Give Something Back to Veterinary Medicine, Speaker Tells Graduates
Posted May 11, 2006
COLLEGE STATION, May 11, 2006 - Guy Sheppard, president of the
Texas Veterinary Medical Association, urged veterinary medicine
graduates to find ways to give back to their chosen profession and
to remember the great responsibilities they have as animal care
providers during Texas A&M University's College of Veterinary
Medicine & Biomedical Sciences commencement ceremonies Thursday
in Rudder Auditorium.
Sheppard, who earned his DVM degree from Texas A&M in 1978
and has his own practice in San Angelo, told the 125 new Aggie
veterinarians to "be sure and give back to others.
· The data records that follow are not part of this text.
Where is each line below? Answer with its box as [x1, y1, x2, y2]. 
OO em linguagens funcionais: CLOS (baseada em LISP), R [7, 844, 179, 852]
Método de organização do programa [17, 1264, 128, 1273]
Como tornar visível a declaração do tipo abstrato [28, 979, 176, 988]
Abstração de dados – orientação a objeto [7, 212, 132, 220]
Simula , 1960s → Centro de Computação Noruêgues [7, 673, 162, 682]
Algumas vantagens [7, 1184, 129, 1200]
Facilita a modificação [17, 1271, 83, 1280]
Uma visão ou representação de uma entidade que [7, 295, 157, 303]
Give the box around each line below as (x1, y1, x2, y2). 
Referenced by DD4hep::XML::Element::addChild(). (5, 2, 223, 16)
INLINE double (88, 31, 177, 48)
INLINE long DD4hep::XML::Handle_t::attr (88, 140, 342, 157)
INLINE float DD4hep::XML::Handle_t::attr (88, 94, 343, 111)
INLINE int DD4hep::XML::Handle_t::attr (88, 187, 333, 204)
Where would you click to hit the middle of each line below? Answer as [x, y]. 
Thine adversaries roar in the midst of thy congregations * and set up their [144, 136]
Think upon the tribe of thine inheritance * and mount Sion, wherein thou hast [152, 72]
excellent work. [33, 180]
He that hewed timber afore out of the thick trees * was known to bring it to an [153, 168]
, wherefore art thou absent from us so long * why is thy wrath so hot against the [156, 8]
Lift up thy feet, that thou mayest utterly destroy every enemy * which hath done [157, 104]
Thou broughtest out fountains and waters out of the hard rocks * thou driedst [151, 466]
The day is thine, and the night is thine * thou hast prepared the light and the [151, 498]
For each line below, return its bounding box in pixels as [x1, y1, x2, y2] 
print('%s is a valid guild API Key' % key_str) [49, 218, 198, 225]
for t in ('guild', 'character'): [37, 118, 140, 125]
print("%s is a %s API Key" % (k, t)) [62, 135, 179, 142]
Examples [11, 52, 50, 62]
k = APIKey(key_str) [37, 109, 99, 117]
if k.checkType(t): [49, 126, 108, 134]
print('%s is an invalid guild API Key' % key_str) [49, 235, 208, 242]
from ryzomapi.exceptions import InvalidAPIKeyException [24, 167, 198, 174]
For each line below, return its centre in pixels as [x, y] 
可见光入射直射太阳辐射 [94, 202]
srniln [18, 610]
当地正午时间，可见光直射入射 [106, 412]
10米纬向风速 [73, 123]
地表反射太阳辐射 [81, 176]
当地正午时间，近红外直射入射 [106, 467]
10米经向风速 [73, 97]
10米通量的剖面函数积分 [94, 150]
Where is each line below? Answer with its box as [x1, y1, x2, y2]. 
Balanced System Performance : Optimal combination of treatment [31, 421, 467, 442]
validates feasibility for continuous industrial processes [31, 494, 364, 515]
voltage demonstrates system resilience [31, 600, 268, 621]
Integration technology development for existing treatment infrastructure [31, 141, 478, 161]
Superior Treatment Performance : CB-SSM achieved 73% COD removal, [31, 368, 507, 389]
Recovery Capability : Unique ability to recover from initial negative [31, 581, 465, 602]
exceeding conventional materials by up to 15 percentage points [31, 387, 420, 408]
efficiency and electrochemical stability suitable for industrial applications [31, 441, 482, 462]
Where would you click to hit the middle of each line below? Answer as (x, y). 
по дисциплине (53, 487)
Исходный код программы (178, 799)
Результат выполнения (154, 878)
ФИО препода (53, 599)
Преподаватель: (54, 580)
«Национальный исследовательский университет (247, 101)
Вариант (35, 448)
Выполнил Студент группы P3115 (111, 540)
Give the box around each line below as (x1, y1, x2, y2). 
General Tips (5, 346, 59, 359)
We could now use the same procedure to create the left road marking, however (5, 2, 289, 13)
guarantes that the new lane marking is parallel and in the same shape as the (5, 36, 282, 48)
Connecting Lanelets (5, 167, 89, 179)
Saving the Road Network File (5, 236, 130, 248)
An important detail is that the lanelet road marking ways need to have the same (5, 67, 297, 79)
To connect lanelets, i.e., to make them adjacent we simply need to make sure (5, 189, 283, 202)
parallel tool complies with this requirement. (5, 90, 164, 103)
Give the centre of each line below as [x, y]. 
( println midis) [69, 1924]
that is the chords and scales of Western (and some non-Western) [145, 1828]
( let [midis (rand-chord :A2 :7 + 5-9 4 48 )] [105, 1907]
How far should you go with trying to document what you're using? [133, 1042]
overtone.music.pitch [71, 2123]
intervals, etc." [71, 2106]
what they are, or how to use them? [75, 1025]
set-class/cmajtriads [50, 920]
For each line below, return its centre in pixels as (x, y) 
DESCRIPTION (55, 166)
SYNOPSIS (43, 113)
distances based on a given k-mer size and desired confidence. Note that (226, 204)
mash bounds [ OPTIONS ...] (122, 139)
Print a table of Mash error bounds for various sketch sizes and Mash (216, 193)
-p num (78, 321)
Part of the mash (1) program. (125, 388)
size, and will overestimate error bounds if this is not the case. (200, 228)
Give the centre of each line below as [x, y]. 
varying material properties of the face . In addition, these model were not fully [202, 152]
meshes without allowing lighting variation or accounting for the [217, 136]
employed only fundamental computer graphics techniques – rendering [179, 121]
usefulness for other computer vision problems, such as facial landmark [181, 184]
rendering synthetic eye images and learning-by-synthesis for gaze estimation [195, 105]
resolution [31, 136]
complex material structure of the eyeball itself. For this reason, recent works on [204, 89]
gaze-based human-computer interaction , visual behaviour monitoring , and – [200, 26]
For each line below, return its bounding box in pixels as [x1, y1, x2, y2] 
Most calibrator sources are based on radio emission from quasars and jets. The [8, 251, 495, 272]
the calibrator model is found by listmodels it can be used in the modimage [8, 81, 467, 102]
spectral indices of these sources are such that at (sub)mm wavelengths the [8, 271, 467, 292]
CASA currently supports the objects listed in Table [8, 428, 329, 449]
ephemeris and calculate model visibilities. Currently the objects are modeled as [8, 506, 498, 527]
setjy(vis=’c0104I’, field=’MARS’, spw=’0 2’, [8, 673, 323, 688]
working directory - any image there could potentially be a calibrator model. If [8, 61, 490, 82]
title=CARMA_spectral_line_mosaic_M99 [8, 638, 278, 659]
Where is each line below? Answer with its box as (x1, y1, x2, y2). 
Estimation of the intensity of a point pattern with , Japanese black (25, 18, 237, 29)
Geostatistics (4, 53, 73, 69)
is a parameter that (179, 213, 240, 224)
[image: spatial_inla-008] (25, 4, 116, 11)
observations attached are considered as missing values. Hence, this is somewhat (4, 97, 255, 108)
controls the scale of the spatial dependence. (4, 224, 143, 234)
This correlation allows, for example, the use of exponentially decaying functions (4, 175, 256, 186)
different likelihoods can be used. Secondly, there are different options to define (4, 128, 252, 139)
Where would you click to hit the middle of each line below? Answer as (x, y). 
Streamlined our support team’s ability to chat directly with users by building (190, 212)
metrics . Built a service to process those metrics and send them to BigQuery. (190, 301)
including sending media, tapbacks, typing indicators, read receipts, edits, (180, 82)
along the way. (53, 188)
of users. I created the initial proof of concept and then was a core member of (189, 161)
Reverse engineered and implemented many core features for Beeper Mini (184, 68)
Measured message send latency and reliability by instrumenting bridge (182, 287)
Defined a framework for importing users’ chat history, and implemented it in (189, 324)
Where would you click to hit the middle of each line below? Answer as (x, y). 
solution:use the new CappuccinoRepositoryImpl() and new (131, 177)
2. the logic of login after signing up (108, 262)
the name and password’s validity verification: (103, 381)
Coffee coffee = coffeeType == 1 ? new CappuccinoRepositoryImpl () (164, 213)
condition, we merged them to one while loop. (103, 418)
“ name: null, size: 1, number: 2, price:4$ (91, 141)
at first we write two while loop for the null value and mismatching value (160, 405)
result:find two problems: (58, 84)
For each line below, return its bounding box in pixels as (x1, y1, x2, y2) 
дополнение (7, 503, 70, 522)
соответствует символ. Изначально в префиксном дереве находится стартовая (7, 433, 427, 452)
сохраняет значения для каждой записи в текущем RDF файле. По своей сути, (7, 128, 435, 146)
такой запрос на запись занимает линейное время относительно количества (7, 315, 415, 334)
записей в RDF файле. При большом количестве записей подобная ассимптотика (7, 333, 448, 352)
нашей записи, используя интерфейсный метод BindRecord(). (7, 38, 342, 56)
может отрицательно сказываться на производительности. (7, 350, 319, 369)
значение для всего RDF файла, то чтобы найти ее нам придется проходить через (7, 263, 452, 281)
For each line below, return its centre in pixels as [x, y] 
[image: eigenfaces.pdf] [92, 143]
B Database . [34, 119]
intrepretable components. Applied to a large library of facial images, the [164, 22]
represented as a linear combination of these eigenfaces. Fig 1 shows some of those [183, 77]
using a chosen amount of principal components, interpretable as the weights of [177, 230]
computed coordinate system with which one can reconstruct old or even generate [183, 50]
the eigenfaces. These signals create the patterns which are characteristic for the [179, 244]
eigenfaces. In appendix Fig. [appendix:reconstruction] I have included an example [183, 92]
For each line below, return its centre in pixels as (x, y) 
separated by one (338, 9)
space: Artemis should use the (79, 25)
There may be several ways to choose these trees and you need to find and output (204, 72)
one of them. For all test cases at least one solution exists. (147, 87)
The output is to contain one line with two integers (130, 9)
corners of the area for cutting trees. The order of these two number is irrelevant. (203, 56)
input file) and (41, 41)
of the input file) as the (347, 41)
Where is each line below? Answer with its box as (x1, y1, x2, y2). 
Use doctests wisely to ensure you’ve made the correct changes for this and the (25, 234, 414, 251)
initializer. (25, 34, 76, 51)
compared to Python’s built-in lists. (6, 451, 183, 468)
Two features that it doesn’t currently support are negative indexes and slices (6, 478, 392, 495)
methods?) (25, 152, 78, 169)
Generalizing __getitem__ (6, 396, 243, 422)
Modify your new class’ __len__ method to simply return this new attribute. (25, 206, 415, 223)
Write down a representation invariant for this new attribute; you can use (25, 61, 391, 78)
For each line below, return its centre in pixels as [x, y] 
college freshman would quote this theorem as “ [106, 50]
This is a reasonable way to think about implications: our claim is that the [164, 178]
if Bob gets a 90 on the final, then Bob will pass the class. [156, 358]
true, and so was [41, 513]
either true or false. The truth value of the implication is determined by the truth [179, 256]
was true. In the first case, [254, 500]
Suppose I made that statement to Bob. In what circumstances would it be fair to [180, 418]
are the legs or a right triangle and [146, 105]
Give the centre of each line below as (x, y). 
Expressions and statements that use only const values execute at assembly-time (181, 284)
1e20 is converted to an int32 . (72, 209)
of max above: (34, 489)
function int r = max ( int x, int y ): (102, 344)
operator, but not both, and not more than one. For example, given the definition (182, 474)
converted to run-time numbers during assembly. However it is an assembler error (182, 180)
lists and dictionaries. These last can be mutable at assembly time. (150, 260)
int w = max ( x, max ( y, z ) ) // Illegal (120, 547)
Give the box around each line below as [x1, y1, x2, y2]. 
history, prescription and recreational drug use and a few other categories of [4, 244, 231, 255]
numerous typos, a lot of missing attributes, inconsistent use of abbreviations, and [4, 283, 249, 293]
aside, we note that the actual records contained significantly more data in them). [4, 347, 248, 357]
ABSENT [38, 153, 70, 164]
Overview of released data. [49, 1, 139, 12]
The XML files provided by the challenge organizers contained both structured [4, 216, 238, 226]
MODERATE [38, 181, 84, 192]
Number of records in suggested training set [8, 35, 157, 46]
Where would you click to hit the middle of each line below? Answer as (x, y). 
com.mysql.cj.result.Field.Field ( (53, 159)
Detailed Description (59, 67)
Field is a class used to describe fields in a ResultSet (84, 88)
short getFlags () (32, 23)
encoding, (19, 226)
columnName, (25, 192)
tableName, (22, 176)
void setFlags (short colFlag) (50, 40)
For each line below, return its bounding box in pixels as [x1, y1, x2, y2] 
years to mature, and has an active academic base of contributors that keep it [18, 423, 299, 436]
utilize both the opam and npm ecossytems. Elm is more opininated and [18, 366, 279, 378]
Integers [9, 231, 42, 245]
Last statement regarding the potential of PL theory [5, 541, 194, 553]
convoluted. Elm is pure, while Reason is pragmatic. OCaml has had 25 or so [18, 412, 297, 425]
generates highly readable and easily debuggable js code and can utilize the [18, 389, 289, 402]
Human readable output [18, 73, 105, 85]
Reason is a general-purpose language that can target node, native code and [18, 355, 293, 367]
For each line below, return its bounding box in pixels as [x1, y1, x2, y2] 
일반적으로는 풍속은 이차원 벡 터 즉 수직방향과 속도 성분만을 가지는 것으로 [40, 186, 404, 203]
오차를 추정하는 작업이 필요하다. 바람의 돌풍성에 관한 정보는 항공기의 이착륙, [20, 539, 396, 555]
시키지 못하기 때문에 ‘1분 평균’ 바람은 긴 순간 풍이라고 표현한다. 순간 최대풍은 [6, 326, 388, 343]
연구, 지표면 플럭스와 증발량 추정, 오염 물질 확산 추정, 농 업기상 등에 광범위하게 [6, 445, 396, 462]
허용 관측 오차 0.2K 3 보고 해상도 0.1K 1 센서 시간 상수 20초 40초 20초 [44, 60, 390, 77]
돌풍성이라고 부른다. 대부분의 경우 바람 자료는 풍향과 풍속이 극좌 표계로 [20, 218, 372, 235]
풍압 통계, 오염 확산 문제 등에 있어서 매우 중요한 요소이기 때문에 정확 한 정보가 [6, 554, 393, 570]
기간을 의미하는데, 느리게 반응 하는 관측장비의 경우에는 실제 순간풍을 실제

"I know that each of you has been beneficiaries of one or more
mentors and encouragers. You could not have entered or completed
the veterinary educational process without mentors. Please remember
this when young people dreaming of a career in veterinary medicine
approach you. And remember that you are always a role model to
someone. You may never know who is watching and emulating you, but
someone is taking notice of you. Live your life so as not to
disappoint an impressionable young person."
Sheppard also urged graduates to get fully involved in their
profession through service activities and volunteer work.
"As Dr. Elbert Hutchins, executive director of the TVMA, is fond
of saying, 'You have now been handed a profession that you did
nothing to create. It was done for you by dedicated veterinarians
who have gone before you.' It is our duty to make sure that we are
able to hand off a profession to those who enter after us that is
at least as good or better than that which we were handed."
Sheppard added that the new veterinarians cannot hand off an
"improved profession to your successors by simply viewing
veterinary medicine as an occupation and a means to pay your bills.
You have to see it as an heirloom, something to be treasured,
protected and perfected, and it requires much effort to
Sheppard reminded the graduates that they had some help getting
their hard-earned veterinary medicine degrees.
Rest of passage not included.